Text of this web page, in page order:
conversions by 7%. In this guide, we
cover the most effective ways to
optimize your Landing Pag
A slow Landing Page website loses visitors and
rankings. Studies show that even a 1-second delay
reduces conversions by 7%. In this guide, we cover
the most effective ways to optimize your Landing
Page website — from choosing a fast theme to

#### About this exercise:
Every line of the data above is to be copied out exactly.

#### Output below:
Text of this web page, in page order:
conversions by 7%. In this guide, we
cover the most effective ways to
optimize your Landing Pag
A slow Landing Page website loses visitors and
rankings. Studies show that even a 1-second delay
reduces conversions by 7%. In this guide, we cover
the most effective ways to optimize your Landing
Page website — from choosing a fast theme to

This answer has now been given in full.